Impact of methionine oxidation on the binding of human IgG1 to FcRn and Fcγ receptors

Methionine oxidation commonly occurs in the Fc fragment of therapeutic monoclonal antibodies; however, its impact on antibody function has not been addressed. Using surface plasmon resonance and cell binding assays, we examined the impact of methionine oxidation on the binding of two humanized IgG1 antibodies to Fcγ receptors (FcγR) and to the neonatal Fc receptor (FcRn). A panel of FcγRs, including FcγRI, FcγRIIa–131H, FcγRIIa–131R, FcγRIIb/c, FcγRIII ALF, FcγRIII ALV, and FcγRIIIb was evaluated. The binding of oxidized IgG1 molecules to individual receptors remained the same with the exception of FcγRIIa where a subtle decrease in binding to the 131H allele was observed. In contrast, but in agreement with recently reported structural changes associated with Met oxidation, binding to FcRn was significantly affected.

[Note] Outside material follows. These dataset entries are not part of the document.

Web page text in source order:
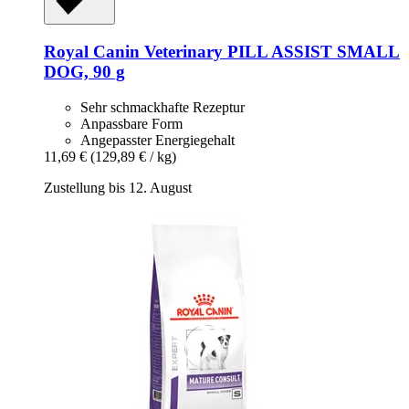
Royal Canin Veterinary PILL ASSIST SMALL
DOG, 90 g
Sehr schmackhafte Rezeptur
Anpassbare Form
Angepasster Energiegehalt
11,69 € (129,89 € / kg)
Zustellung bis 12. August
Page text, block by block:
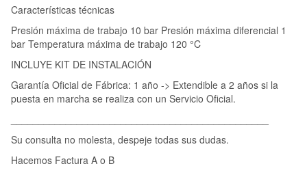
Características técnicas
Presión máxima de trabajo 10 bar Presión máxima diferencial 1
bar Temperatura máxima de trabajo 120 °C
INCLUYE KIT DE INSTALACIÓN
Garantía Oficial de Fábrica: 1 año -> Extendible a 2 años si la
puesta en marcha se realiza con un Servicio Oficial.
Su consulta no molesta, despeje todas sus dudas.
Hacemos Factura A o B
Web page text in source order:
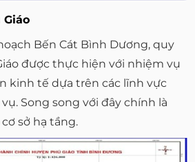
Giáo
Bến Cát Bình Dương, quy
được thực hiện với nhiệm vụ
kinh tế dựa trên các lĩnh vực
Song song với đây chính là
sở hạ tầng.
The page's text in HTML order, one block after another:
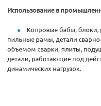
Использование в
Копровые бабы, блоки,
пильные рамы, детали
объемом сварки, плиты,
детали, работающие под
динамических нагрузок.
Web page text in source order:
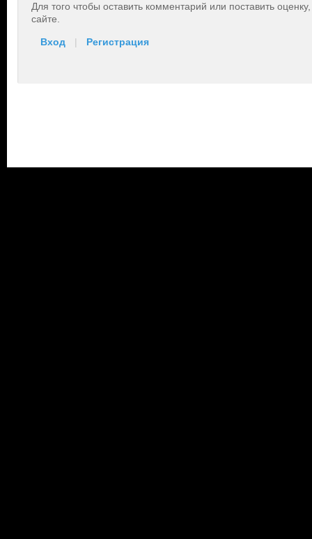
Для того чтобы оставить комментарий или поставить
сайте.
Вход | Регистрация
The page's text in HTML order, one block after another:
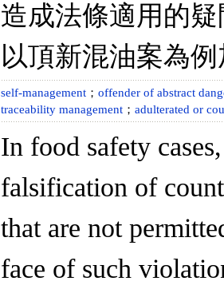
造成法條適用的
以頂新混油案為
self-management ； offender of abstract
traceability management ； adulterated or
In food safety
falsification of
that are not
face of such
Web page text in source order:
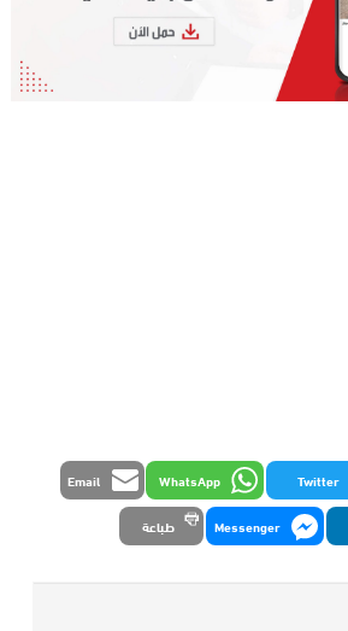
Twitter
WhatsApp
Email
Messenger طباعة
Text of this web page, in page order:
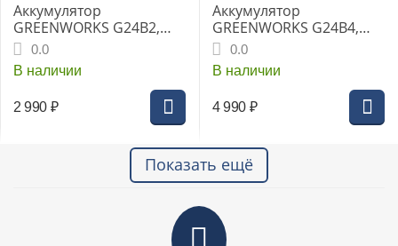
Аккумулятор
GREENWORKS G24B2,
24В 2Ач Li-ion время
зарядки 30мин
(2926707gw)
0.0
В наличии
2 990 ₽
Аккумулятор
GREENWORKS G24B4,
24В 4Ач Li-ion время
зарядки 60мин (до -20°С)
(2926807gw)
0.0
В наличии
4 990 ₽
Показать ещё
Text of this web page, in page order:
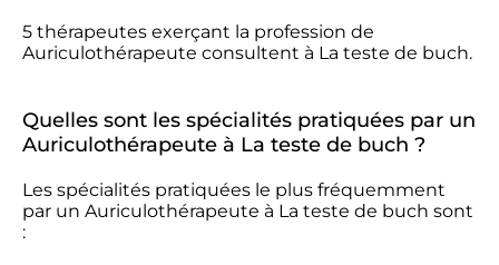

An increase in KD values at pH 6.0 was observed with increasing degree of oxidation, reaching several-fold greater value in highly oxidized samples. To our knowledge this is the first report demonstrating that chemical degradations in the constant region of monoclonal antibodies can impact their function and it highlights the importance of avoiding oxidation in therapeutic antibodies.